I’ve worn Whoop for 18 months now and while I love the concept, I don’t feel the accuracy of the device is close enough yet for me to trust the recommendations. If it can’t measure heart rate accurately, then how can I trust any of the other measurements? It frequently tells me I’m sleeping (REM or light sleep) when I’m actually just reading in bed.
I also don’t understand how professional athletes trust the accuracy of the device, for example, when the heart rate data is so obviously wrong. Are people really that unaware and so determined to believe what a device is telling them?

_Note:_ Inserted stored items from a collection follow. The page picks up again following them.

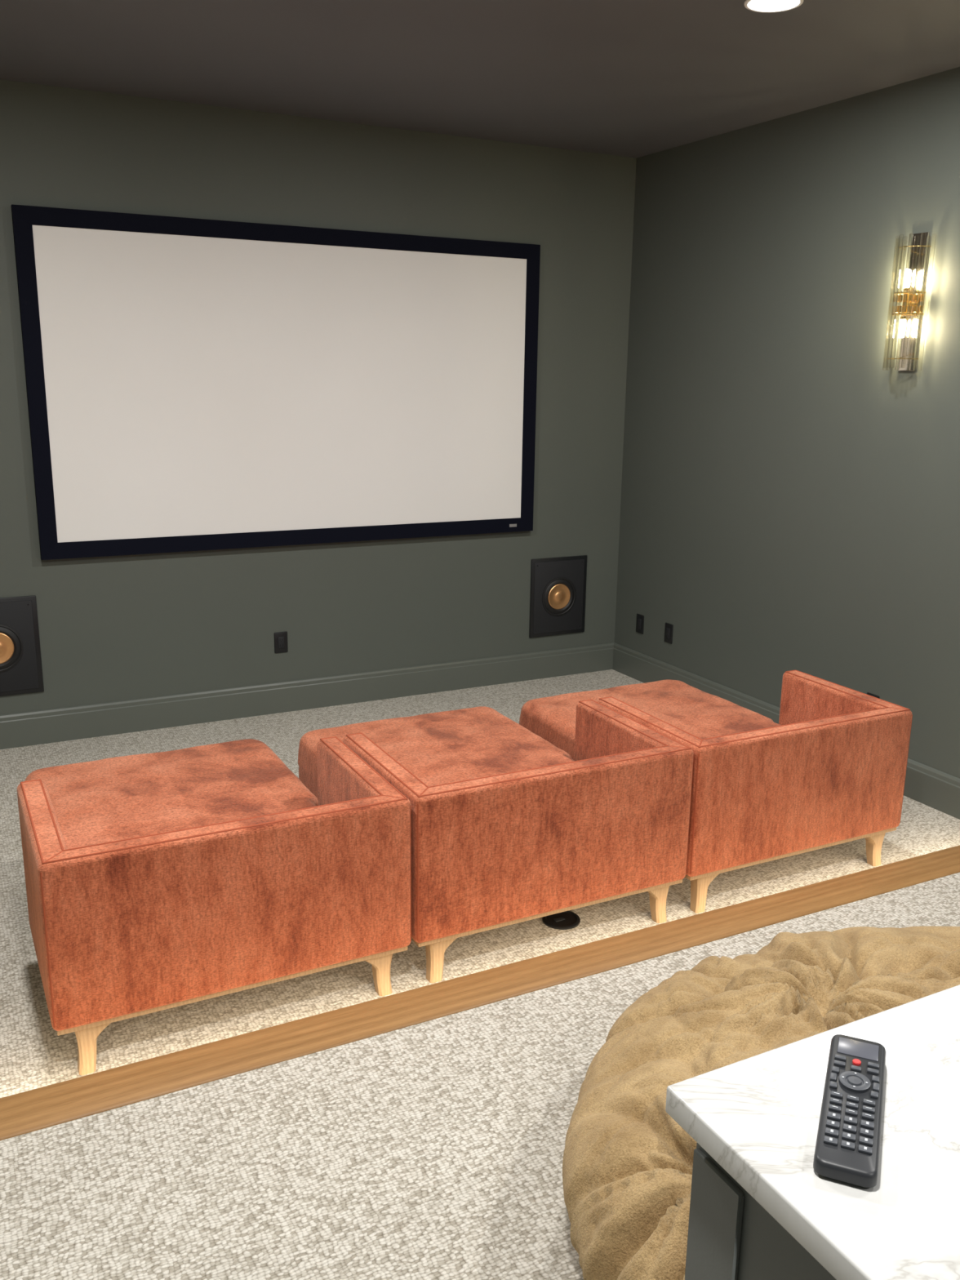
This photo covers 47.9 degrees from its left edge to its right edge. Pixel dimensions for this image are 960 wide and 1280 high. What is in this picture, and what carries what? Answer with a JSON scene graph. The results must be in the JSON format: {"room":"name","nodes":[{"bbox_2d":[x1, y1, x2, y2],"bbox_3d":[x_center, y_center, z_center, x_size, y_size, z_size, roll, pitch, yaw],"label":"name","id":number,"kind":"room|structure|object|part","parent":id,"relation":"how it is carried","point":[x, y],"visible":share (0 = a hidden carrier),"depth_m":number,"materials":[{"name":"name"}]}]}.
{"room":"home theater","nodes":[
{"label":"home theater","id":0,"kind":"room"},
{"bbox_2d":[0,79,636,715],"bbox_3d":[-1.335,-1.112,5.757,5.200,3.360,0.100,-6,16,-27],"label":"wall","id":1,"kind":"structure","parent":0,"point":[112,628],"depth_m":5.93,"materials":[{"name":"paint"}]},
{"bbox_2d":[0,595,44,696],"bbox_3d":[-2.330,0.027,5.447,0.206,0.503,0.025,-6,16,-27],"label":"speaker","id":2,"kind":"object","parent":1,"relation":"attached to","point":[20,659],"visible":1,"depth_m":5.44},
{"bbox_2d":[11,204,540,559],"bbox_3d":[-0.926,-1.345,5.827,2.820,1.660,0.042,-6,16,-27],"label":"projection screen","id":3,"kind":"object","parent":1,"relation":"attached to","point":[193,384],"visible":1,"depth_m":5.71,"materials":[{"name":"white fabric"}]},
{"bbox_2d":[274,631,288,653],"bbox_3d":[-1.122,0.014,6.093,0.076,0.120,0.010,-6,16,-27],"label":"wall outlet","id":4,"kind":"object","parent":1,"relation":"attached to","point":[280,637],"visible":1,"depth_m":6.09,"materials":[{"name":"black plastic"}]},
{"bbox_2d":[278,636,284,648],"bbox_3d":[-1.121,0.014,6.092,0.035,0.068,0.005,-6,16,-27],"label":"receptacle","id":5,"kind":"object","parent":4,"relation":"attached to","point":[281,639],"depth_m":6.09,"materials":[{"name":"black plastic"}]},
{"bbox_2d":[0,642,613,749],"bbox_3d":[-1.329,0.348,6.065,5.000,0.178,0.018,-6,16,-27],"label":"baseboard","id":6,"kind":"structure","parent":1,"relation":"attached to","point":[23,729],"depth_m":6.17,"materials":[{"name":"paint"}]},
{"bbox_2d":[528,555,586,637],"bbox_3d":[0.492,-0.280,6.865,0.412,0.503,0.025,-6,16,-27],"label":"speaker","id":7,"kind":"object","parent":1,"relation":"attached to","point":[557,584],"visible":1,"depth_m":6.85},
{"bbox_2d":[0,669,959,1279],"bbox_3d":[0.494,1.226,2.625,5.000,0.180,8.000,-6,16,-27],"label":"floor","id":8,"kind":"structure","parent":0,"point":[433,1149],"depth_m":2.61,"materials":[{"name":"carpet"}]},
{"bbox_2d":[17,736,411,1075],"bbox_3d":[-1.000,0.691,3.710,1.055,0.654,1.421,-6,16,-27],"label":"armchair","id":9,"kind":"object","parent":8,"relation":"on","point":[155,882],"visible":1,"depth_m":3.13,"materials":[{"name":"orange velvet fabric"},{"name":"oak"}]},
{"bbox_3d":[-1.072,1.124,3.015,0.112,0.146,0.058,-6,16,-27],"label":"leg","id":10,"kind":"part","parent":9,"relation":"part of","materials":[{"name":"brown wood"}]},
{"bbox_3d":[-1.020,0.706,3.753,0.949,0.287,1.334,-6,16,-27],"label":"seat","id":11,"kind":"part","parent":9,"relation":"part of","materials":[{"name":"orange fabric"}]},
{"bbox_3d":[-0.331,1.043,3.387,0.112,0.146,0.058,-6,16,-27],"label":"leg","id":12,"kind":"part","parent":9,"relation":"part of","materials":[{"name":"brown wood"}]},
{"bbox_2d":[0,844,959,1140],"bbox_3d":[0.178,0.996,3.205,4.996,0.030,0.160,-6,16,-27],"label":"trim","id":13,"kind":"structure","parent":8,"relation":"attached to","point":[47,1106],"depth_m":3.03,"materials":[{"name":"brown wood"}]},
{"bbox_2d":[297,699,693,982],"bbox_3d":[-0.051,0.587,4.186,1.055,0.654,1.421,-6,16,-27],"label":"armchair","id":14,"kind":"object","parent":8,"relation":"on","point":[508,828],"visible":0.83,"depth_m":3.61,"materials":[{"name":"orange velvet fabric"},{"name":"oak"}]},
{"bbox_3d":[-0.071,0.602,4.230,0.949,0.288,1.334,-6,16,-27],"label":"seat","id":15,"kind":"part","parent":14,"relation":"part of","materials":[{"name":"orange fabric"}]},
{"bbox_3d":[-0.123,1.020,3.491,0.112,0.146,0.058,-6,16,-27],"label":"leg","id":16,"kind":"part","parent":14,"relation":"part of","materials":[{"name":"brown wood"}]},
{"bbox_3d":[0.618,0.939,3.864,0.112,0.146,0.058,-6,16,-27],"label":"leg","id":17,"kind":"part","parent":14,"relation":"part of","materials":[{"name":"brown wood"}]},
{"bbox_2d":[542,910,580,929],"bbox_3d":[0.291,1.002,3.876,0.136,0.009,0.136,-6,16,-27],"label":"floor outlet","id":18,"kind":"object","parent":8,"relation":"on","point":[566,920],"visible":0.84,"depth_m":3.86,"materials":[{"name":"black plastic"}]},
{"bbox_2d":[519,670,912,913],"bbox_3d":[0.896,0.483,4.662,1.055,0.654,1.421,-6,16,-27],"label":"armchair","id":19,"kind":"object","parent":8,"relation":"on","point":[832,771],"visible":0.73,"depth_m":4.10,"materials":[{"name":"velvet fabric"},{"name":"wood"}]},
{"bbox_3d":[0.876,0.498,4.706,0.949,0.289,1.334,-6,16,-27],"label":"seat","id":20,"kind":"part","parent":19,"relation":"part of","materials":[{"name":"orange fabric"}]},
{"bbox_3d":[0.824,0.916,3.967,0.112,0.146,0.058,-6,16,-27],"label":"leg","id":21,"kind":"part","parent":19,"relation":"part of","materials":[{"name":"brown wood"}]},
{"bbox_3d":[1.565,0.835,4.339,0.112,0.146,0.058,-6,16,-27],"label":"leg","id":22,"kind":"part","parent":19,"relation":"part of","materials":[{"name":"brown wood"}]},
{"bbox_2d":[562,925,959,1279],"bbox_3d":[0.999,0.990,2.364,1.928,0.416,1.266,-6,16,-27],"label":"bean bag","id":23,"kind":"object","parent":8,"relation":"on","point":[628,1165],"visible":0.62,"depth_m":2.30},
{"bbox_2d":[665,984,959,1279],"bbox_3d":[1.087,0.937,1.267,1.702,1.050,0.685,-6,16,-27],"label":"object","id":24,"kind":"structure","parent":8,"relation":"on","point":[760,1209],"depth_m":1.00,"materials":[{"name":"white stone"}]},
{"bbox_2d":[813,1034,885,1187],"bbox_3d":[0.351,0.436,1.019,0.053,0.021,0.206,6,15,21],"label":"remote control","id":25,"kind":"object","parent":24,"relation":"on","point":[847,1149],"visible":1,"depth_m":0.99,"materials":[{"name":"grey plastic"}]},
{"bbox_2d":[0,0,959,158],"bbox_3d":[0.539,-1.802,1.875,5.200,0.100,8.200,-6,16,-27],"label":"ceiling","id":26,"kind":"structure","parent":0,"point":[630,78],"depth_m":4.44,"materials":[{"name":"paint"}]},
{"bbox_2d":[744,0,804,13],"bbox_3d":[1.014,-2.196,3.732,0.200,0.015,0.200,-6,16,-27],"label":"recessed light","id":27,"kind":"object","parent":26,"relation":"in","point":[758,6],"visible":1,"depth_m":3.73,"materials":[{"name":"white plastic"}]},
{"bbox_2d":[614,66,959,778],"bbox_3d":[2.807,-0.457,3.363,0.100,3.360,8.100,-6,16,-27],"label":"wall","id":28,"kind":"structure","parent":0,"point":[790,500],"depth_m":5.45,"materials":[{"name":"paint"}]},
{"bbox_2d":[635,613,644,634],"bbox_3d":[1.017,-0.103,6.879,0.010,0.120,0.076,-6,16,-27],"label":"wall outlet","id":29,"kind":"object","parent":28,"relation":"attached to","point":[640,619],"visible":1,"depth_m":6.87,"materials":[{"name":"black plastic"}]},
{"bbox_2d":[637,617,641,629],"bbox_3d":[1.015,-0.102,6.878,0.005,0.068,0.035,-6,16,-27],"label":"receptacle","id":30,"kind":"object","parent":29,"relation":"attached to","point":[639,620],"depth_m":6.87,"materials":[{"name":"black plastic"}]},
{"bbox_2d":[664,622,673,644],"bbox_3d":[1.154,-0.042,6.620,0.010,0.120,0.076,-6,16,-27],"label":"wall outlet","id":31,"kind":"object","parent":28,"relation":"attached to","point":[668,628],"visible":1,"depth_m":6.61,"materials":[{"name":"black plastic"}]},
{"bbox_2d":[666,627,670,639],"bbox_3d":[1.152,-0.041,6.619,0.005,0.068,0.035,-6,16,-27],"label":"receptacle","id":32,"kind":"object","parent":31,"relation":"attached to","point":[668,629],"depth_m":6.61,"materials":[{"name":"black plastic"}]},
{"bbox_2d":[612,642,959,819],"bbox_3d":[1.621,0.460,5.791,0.018,0.178,3.235,-6,16,-27],"label":"baseboard","id":33,"kind":"structure","parent":28,"relation":"attached to","point":[933,788],"depth_m":5.97,"materials":[{"name":"paint"}]},
{"bbox_2d":[866,692,879,698],"bbox_3d":[1.894,0.320,5.225,0.010,0.120,0.076,-6,16,-27],"label":"wall outlet","id":34,"kind":"object","parent":28,"relation":"attached to","point":[868,693],"visible":0.15,"depth_m":5.21,"materials":[{"name":"black plastic"}]},
{"bbox_2d":[888,231,931,371],"bbox_3d":[1.871,-1.486,4.757,0.117,0.584,0.178,-6,16,-27],"label":"wall sconce","id":35,"kind":"object","parent":28,"relation":"attached to","point":[913,295],"visible":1,"depth_m":4.75,"materials":[{"name":"gold metal"}]}
]}

Same as with the Apple Watch (or any other wrist-worn device), proper contact with the skin is crucial for its accuracy. The latter often suffers during exercise (i.e. when you move a lot). I started Ticker training about a week ago and have been wearing 3 heart rate monitors during exercise: Apple Watch, WHOOP, and a chest-strap that connects to my iPhone. Comparing the readings from all three devices, they are pretty much in line (+/- 5BPM). But I can tell both Apple Watch and WHOOP suffer in accuracy when I do exercises that make me bend my wrist, because it breaks the device’s contact with my skin. Another study I found on a similar subject confirms the accuracy of wrist-worn devices when there is no movement involved – check it out: https://www.researchgate.net/publication/323417048_Can_Wearable_Devices_Accurately_Measure_Heart_Rate_Variability_A_Systematic_Review
The review is appreciated. As a long time user we do however know that whoops HR accuracy is questionable to say the least. If the user is moving his//her arm the HR is erratic, while at rest however it is pretty good
Long time Whoop user too. How do you know the sleep tracking is accurate?
Based on the technology WHOOP uses and the sleep lab testing the company has done, it’s seems to be relatively accurate. As I mentioned in my article, I expect their accuracy to be around 86%. WHOOP claims 95%, but I think it’s too high based on their technology and lack of EEG.